*RECORDS SUPPLIED:*
━━━━━━
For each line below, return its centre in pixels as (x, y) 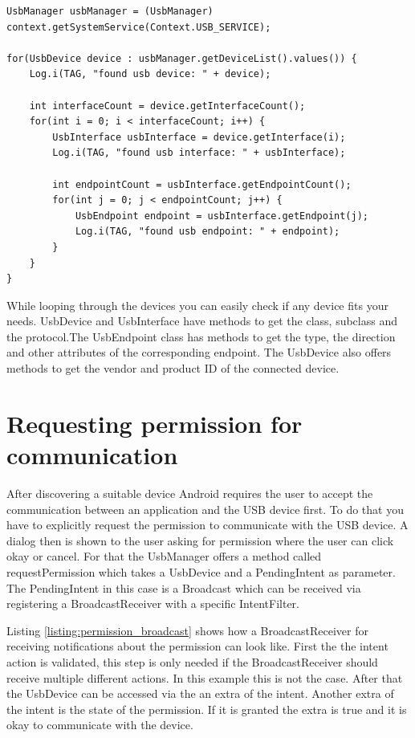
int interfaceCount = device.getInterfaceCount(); (167, 106)
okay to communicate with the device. (100, 725)
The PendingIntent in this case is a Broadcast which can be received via (184, 587)
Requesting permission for (155, 423)
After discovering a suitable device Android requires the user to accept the (190, 493)
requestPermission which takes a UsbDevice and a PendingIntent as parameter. (201, 571)
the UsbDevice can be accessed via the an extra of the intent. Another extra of (200, 693)
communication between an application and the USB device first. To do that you (205, 509)
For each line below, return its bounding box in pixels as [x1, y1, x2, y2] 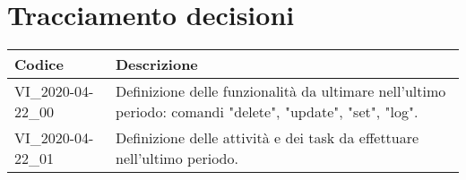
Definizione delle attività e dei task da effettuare [115, 127, 419, 149]
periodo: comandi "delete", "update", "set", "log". [115, 101, 419, 123]
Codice [14, 54, 64, 75]
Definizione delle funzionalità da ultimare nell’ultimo [115, 81, 446, 102]
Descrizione [115, 54, 198, 75]
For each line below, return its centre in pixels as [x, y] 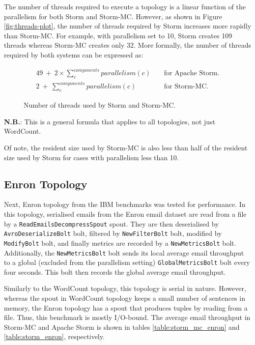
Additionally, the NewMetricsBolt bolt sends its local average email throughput [124, 252]
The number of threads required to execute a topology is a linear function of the [125, 6]
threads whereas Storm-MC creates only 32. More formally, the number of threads [128, 45]
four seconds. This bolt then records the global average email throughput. [115, 272]
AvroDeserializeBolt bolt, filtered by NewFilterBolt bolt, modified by [113, 233]
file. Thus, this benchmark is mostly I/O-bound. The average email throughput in [127, 317]
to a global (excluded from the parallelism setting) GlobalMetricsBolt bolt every [127, 262]
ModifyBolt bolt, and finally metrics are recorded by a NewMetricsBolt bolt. [120, 243]
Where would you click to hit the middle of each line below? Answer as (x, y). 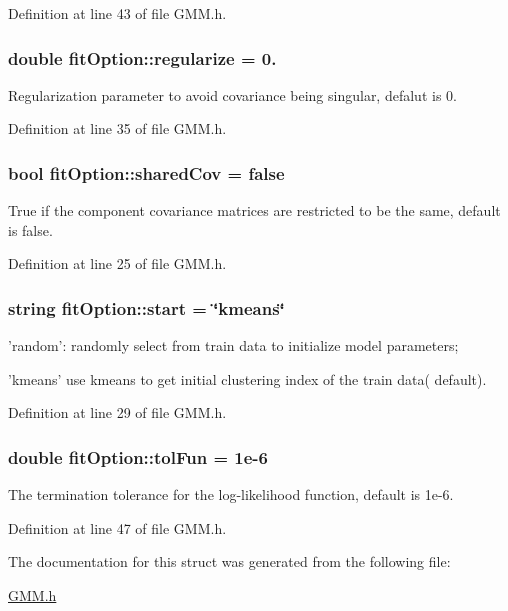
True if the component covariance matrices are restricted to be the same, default (254, 210)
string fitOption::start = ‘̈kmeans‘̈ (146, 307)
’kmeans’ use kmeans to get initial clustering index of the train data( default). (247, 378)
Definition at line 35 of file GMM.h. (117, 128)
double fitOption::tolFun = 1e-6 (138, 456)
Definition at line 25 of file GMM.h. (117, 263)
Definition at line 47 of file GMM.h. (117, 527)
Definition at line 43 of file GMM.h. (117, 13)
━━━━━━
*TASK ITEM:* Return each line from the entries above that includes "UsbDevice".

*SOLUTION TO THIS TASK:*
requestPermission which takes a UsbDevice and a PendingIntent as parameter. (201, 571)
the UsbDevice can be accessed via the an extra of the intent. Another extra of (200, 693)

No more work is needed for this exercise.